The Order was directed at the issues that the government was able to deal with, while vague threats were heard about removing the benefit of the block exemption in the UK under Article 8 of the regulation, something that the government hoped to persuade the European Commission to do: or, more controversially, for the UK government itself to seek unilaterally to disapply the block exemption. Neither of these ideas ever bore fruit, although the 2002 changes to the regulation had a very similar effect.

The Competition Commission had found that there was a substantial discrepancy in the way the fleet market and the dealer market operated, with fleet buyers able to negotiate competitive discounts for bulk purchasers and dealers only being able to get supplies at a single basic prices regardless of volume, but on sale or return terms. Hence the remedy in the order of allowing dealers to buy supplies outright on terms similar to those offered for comparable volumes to fleet buyers. It used the power of the competitive fleet market to drive down prices in the uncompetitive dealer market - or so the government hoped.

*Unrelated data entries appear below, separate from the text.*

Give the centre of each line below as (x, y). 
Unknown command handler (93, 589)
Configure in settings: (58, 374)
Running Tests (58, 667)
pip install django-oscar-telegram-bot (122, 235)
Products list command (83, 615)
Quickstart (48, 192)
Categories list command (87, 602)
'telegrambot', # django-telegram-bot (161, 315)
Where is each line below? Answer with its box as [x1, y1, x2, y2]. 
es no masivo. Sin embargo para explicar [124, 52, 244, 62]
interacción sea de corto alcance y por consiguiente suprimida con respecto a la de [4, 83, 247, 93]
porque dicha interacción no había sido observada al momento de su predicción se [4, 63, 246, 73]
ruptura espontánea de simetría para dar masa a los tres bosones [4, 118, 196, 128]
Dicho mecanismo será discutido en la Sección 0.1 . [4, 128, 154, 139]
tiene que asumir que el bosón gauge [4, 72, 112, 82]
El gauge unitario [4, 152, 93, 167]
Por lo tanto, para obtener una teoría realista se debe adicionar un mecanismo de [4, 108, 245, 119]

It would not, of course, be as simple as it looked. Nothing in the car market ever is. Dealers are intermediaries and fleet customers end-users, though they also had an important role (especially the daily hire companies) as manufacturers of 6-month old used cars, the supply of which was a huge distorting factor with a major impact on the new car market. Dealers had other benefits from their relationship with the manufacturer, too, and the Order allowed the value of benefits offered to dealers but not to fleet customers to be taken into account when comparing prices.

Manufacturers would also have been aware that when they negotiated in future with fleet purchasers, any discounts they gave them would have an effect on the discounts they would have to offer to dealers. The more competitive fleet market might have become less competitive as a result of the Competition Commission's activities, which would be ironic to say the least.

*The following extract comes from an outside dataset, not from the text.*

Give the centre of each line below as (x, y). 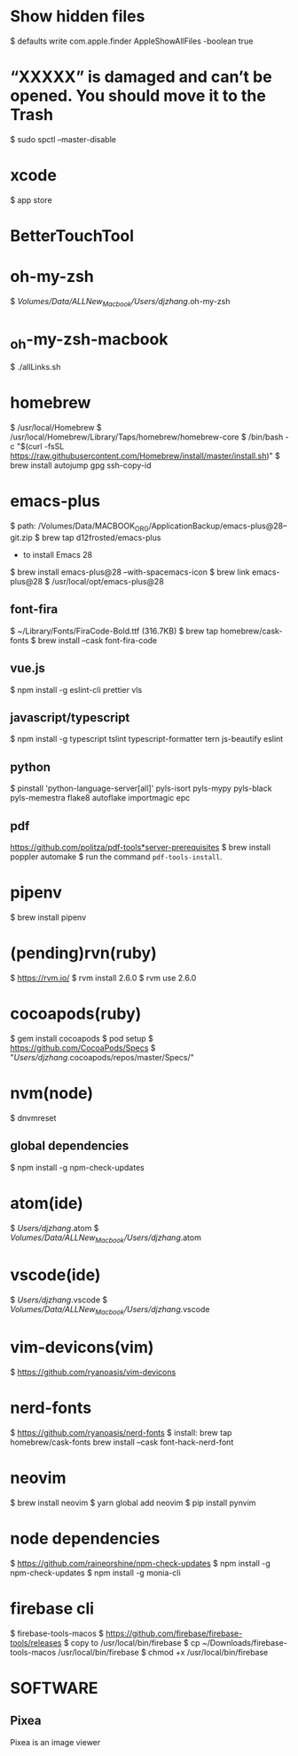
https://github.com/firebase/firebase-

The Order also contained an information remedy, without which it is hard to see how it might ever have worked. Suppliers had to notify dealers, at regular intervals, of the discount terms on which they were prepared to supply various volumes of cars: and those terms had to reflect those offered to fleets in line with the non-discrimination remedy. The Competition Commission had rejected the idea of recommending that wholesale prices be published because that might well have restricted competition in the fleet sector.

Suppliers also had to publish information about the number of pre-registered cars supplied, and the gross income received by the supplier from those sales. Pre-registrations were seen as another major distorting factor, and of course were never very popular with dealers. As recently as 2012, KPMG were reporting that car sales seemed to be holding up very well and attributing this to pre-registrations, which it suggested were not being reported as candidly as the legislation required. (Perhaps the manufacturers had forgotten the Order existed?) In 2011, AM reported an employment tribunal case in which allegations about unlawful pre-registrations played a part. And only last autumn, Fleet News revealed that leasing companies were being offered different terms according to whether the car would go to an individual or business customer. So we forget this obscure little piece of legislation at our peril!